(Task objective)
Copy out the records in full, word for word, without pictures.

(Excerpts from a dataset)
....................

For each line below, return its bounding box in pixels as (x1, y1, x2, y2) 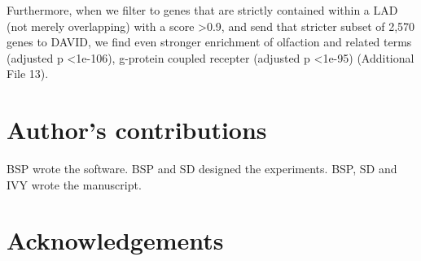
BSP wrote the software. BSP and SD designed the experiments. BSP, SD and (7, 160, 397, 177)
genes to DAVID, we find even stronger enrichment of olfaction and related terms (7, 33, 412, 50)
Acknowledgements (7, 224, 224, 257)
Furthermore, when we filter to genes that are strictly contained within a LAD (7, 2, 398, 18)
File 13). (7, 65, 49, 82)
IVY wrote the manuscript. (7, 176, 142, 193)
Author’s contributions (7, 113, 267, 146)
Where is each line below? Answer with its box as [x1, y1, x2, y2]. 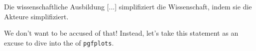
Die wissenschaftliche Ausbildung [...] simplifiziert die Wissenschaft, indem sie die [4, 1, 252, 11]
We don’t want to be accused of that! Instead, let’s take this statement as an [4, 28, 239, 38]
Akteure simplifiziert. [4, 11, 69, 21]
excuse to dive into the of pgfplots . [4, 37, 114, 48]
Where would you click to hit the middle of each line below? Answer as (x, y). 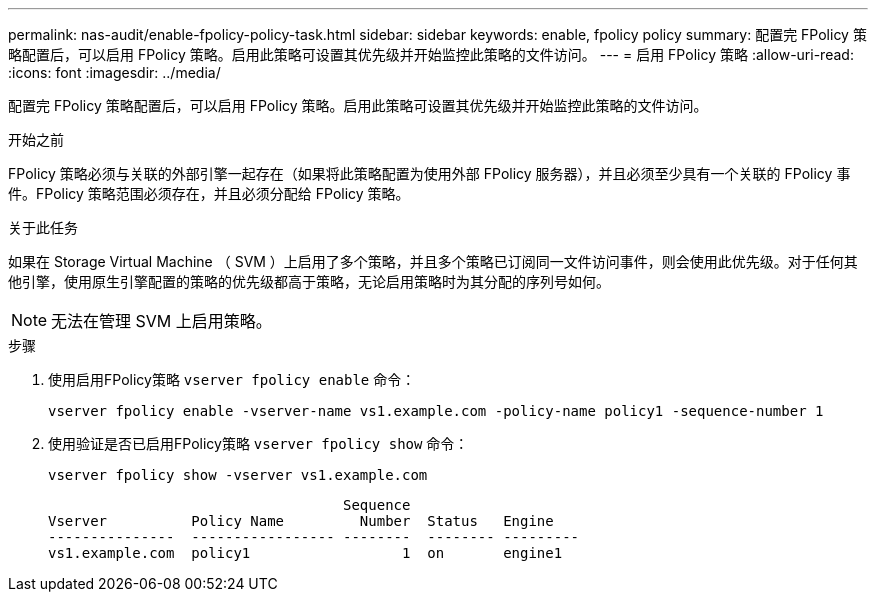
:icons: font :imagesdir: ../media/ (114, 72)
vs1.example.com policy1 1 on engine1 (305, 553)
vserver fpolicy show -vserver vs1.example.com (238, 475)
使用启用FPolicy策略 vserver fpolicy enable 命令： (232, 379)
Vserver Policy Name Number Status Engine (301, 521)
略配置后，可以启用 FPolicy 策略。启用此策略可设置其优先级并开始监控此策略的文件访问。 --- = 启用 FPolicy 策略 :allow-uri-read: (431, 54)
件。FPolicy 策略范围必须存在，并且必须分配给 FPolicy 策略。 (209, 193)
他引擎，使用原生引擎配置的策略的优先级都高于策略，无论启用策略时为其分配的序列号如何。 (309, 281)
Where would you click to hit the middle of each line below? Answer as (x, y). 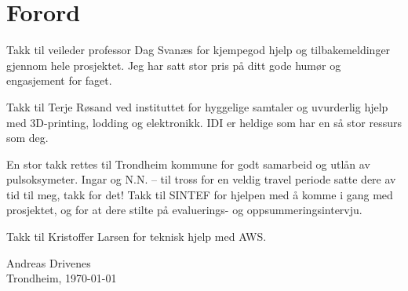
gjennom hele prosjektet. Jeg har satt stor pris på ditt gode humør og (174, 65)
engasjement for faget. (59, 80)
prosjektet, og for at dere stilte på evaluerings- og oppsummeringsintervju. (184, 210)
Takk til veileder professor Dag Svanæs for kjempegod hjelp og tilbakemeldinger (199, 50)
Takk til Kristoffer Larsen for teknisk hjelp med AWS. (137, 236)
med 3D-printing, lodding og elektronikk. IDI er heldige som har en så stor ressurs (204, 122)
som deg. (27, 138)
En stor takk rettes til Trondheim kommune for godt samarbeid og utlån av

....................

(The answer)
For each line below, return its bounding box in pixels as (x1, y1, x2, y2) 
BSP wrote the software. BSP and SD designed the experiments. BSP, SD and (7, 160, 397, 177)
genes to DAVID, we find even stronger enrichment of olfaction and related terms (7, 33, 412, 50)
Acknowledgements (7, 224, 224, 257)
Furthermore, when we filter to genes that are strictly contained within a LAD (7, 2, 398, 18)
File 13). (7, 65, 49, 82)
IVY wrote the manuscript. (7, 176, 142, 193)
Author’s contributions (7, 113, 267, 146)
Where is each line below? Answer with its box as [x1, y1, x2, y2]. 
Die wissenschaftliche Ausbildung [...] simplifiziert die Wissenschaft, indem sie die [4, 1, 252, 11]
We don’t want to be accused of that! Instead, let’s take this statement as an [4, 28, 239, 38]
Akteure simplifiziert. [4, 11, 69, 21]
excuse to dive into the of pgfplots . [4, 37, 114, 48]
Where would you click to hit the middle of each line below? Answer as (x, y). 
:icons: font :imagesdir: ../media/ (114, 72)
vs1.example.com policy1 1 on engine1 (305, 553)
vserver fpolicy show -vserver vs1.example.com (238, 475)
使用启用FPolicy策略 vserver fpolicy enable 命令： (232, 379)
Vserver Policy Name Number Status Engine (301, 521)
略配置后，可以启用 FPolicy 策略。启用此策略可设置其优先级并开始监控此策略的文件访问。 --- = 启用 FPolicy 策略 :allow-uri-read: (431, 54)
件。FPolicy 策略范围必须存在，并且必须分配给 FPolicy 策略。 (209, 193)
他引擎，使用原生引擎配置的策略的优先级都高于策略，无论启用策略时为其分配的序列号如何。 (309, 281)
Where would you click to hit the middle of each line below? Answer as (x, y). 
gjennom hele prosjektet. Jeg har satt stor pris på ditt gode humør og (174, 65)
engasjement for faget. (59, 80)
prosjektet, og for at dere stilte på evaluerings- og oppsummeringsintervju. (184, 210)
Takk til veileder professor Dag Svanæs for kjempegod hjelp og tilbakemeldinger (199, 50)
Takk til Kristoffer Larsen for teknisk hjelp med AWS. (137, 236)
med 3D-printing, lodding og elektronikk. IDI er heldige som har en så stor ressurs (204, 122)
som deg. (27, 138)
En stor takk rettes til Trondheim kommune for godt samarbeid og utlån av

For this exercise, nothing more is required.